-- Opening Marker --
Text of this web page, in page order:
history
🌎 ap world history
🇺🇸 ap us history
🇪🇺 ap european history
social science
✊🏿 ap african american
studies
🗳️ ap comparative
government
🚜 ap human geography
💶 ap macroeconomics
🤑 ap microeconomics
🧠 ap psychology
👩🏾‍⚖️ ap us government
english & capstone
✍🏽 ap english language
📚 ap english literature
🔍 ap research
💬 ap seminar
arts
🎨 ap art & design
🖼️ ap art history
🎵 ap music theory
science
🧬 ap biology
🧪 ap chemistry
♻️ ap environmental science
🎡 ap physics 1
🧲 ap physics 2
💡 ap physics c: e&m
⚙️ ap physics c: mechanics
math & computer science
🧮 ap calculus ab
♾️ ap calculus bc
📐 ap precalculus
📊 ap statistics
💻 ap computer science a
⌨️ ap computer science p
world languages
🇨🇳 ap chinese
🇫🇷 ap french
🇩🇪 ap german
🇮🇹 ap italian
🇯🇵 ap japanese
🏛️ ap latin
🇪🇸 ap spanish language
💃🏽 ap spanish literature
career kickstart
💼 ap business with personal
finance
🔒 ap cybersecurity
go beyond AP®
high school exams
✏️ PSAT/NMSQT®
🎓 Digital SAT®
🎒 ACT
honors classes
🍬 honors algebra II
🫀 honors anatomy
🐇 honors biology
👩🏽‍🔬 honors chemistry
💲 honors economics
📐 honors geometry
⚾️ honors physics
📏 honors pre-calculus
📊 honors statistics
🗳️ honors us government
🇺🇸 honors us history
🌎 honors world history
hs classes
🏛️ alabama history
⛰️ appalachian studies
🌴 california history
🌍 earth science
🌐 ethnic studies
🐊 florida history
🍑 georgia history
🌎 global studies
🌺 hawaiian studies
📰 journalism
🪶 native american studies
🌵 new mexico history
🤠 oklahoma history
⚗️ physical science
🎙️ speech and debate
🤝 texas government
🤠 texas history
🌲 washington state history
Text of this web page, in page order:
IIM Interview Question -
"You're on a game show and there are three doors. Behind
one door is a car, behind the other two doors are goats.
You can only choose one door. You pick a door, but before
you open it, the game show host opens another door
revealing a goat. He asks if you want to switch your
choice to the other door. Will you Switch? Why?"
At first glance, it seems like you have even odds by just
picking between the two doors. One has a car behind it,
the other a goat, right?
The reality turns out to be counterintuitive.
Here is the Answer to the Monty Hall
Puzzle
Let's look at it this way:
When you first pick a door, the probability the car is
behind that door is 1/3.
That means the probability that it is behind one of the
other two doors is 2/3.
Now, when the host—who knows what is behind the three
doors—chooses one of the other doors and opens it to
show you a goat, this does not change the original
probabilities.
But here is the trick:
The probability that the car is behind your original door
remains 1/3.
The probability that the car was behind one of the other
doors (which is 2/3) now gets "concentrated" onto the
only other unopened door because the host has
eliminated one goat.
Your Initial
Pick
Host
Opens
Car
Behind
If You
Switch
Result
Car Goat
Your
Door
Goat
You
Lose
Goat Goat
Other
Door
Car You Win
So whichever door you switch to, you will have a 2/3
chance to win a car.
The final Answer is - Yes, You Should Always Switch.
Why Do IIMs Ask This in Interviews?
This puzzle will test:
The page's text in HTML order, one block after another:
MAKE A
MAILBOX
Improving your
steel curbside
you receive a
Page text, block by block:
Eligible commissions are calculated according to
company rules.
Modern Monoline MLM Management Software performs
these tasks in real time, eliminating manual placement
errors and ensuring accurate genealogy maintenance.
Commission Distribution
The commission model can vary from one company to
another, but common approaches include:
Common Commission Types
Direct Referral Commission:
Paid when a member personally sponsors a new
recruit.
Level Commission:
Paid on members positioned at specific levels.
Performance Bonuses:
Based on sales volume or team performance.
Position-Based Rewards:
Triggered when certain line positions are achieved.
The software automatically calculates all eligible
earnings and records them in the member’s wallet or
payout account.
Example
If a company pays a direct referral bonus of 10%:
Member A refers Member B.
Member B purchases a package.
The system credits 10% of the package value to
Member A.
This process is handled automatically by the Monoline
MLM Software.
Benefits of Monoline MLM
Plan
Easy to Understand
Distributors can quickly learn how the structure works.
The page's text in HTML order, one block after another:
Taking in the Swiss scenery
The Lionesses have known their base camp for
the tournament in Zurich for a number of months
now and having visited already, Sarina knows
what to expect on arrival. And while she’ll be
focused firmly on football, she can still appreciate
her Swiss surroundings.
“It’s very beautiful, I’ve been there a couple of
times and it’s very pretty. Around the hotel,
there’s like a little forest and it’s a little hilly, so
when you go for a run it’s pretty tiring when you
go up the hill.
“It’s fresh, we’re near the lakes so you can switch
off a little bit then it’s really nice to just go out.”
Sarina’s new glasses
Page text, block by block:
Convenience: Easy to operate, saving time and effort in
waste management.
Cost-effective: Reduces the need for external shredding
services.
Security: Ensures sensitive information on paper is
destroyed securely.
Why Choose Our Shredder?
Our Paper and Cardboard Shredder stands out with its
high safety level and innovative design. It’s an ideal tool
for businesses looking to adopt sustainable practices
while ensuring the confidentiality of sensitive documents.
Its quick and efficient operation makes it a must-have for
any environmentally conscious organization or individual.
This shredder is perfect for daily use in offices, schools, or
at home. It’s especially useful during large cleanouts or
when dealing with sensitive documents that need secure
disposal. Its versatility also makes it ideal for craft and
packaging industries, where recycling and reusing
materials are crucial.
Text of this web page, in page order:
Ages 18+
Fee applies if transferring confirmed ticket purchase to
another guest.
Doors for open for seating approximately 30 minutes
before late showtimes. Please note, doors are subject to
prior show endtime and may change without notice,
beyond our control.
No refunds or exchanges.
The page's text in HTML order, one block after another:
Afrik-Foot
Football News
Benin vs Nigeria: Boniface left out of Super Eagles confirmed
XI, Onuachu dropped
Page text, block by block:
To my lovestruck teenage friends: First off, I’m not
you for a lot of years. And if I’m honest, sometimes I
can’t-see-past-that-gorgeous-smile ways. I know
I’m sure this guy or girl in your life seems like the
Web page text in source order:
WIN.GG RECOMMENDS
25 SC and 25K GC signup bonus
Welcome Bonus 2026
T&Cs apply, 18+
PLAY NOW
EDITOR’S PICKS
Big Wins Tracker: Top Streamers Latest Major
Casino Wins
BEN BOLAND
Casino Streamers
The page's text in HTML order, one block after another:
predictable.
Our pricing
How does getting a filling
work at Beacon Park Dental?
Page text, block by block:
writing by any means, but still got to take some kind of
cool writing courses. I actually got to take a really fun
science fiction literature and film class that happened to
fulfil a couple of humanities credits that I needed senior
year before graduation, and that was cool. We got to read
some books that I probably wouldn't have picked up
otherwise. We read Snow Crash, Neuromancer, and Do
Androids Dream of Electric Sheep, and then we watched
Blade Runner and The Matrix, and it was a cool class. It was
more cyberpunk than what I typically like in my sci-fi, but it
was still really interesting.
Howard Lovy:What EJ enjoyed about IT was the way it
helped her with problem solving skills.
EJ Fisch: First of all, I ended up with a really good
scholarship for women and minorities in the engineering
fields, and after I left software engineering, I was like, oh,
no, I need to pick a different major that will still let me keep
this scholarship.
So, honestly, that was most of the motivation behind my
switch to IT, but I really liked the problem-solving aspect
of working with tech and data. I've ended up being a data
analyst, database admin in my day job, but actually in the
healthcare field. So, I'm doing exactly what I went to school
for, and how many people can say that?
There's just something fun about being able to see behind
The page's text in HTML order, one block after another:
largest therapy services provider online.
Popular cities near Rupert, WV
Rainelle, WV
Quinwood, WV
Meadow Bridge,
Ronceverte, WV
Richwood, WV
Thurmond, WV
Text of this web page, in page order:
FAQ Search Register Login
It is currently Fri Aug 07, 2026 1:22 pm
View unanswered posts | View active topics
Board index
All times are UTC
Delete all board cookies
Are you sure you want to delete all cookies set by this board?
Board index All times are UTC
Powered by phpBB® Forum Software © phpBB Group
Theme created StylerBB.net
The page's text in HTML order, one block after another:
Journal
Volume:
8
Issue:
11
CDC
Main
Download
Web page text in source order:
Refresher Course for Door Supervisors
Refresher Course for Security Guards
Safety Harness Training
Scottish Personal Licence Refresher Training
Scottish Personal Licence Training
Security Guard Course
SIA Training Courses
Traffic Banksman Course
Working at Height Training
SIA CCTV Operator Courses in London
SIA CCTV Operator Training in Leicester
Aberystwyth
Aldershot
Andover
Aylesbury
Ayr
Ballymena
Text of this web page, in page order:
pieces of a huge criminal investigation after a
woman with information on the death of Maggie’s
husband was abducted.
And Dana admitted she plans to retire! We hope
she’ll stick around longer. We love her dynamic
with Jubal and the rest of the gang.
-- Closing Marker --
• _Try it_
State, as a number only, how many lines in the entries include "just".

• _Problem solution_
3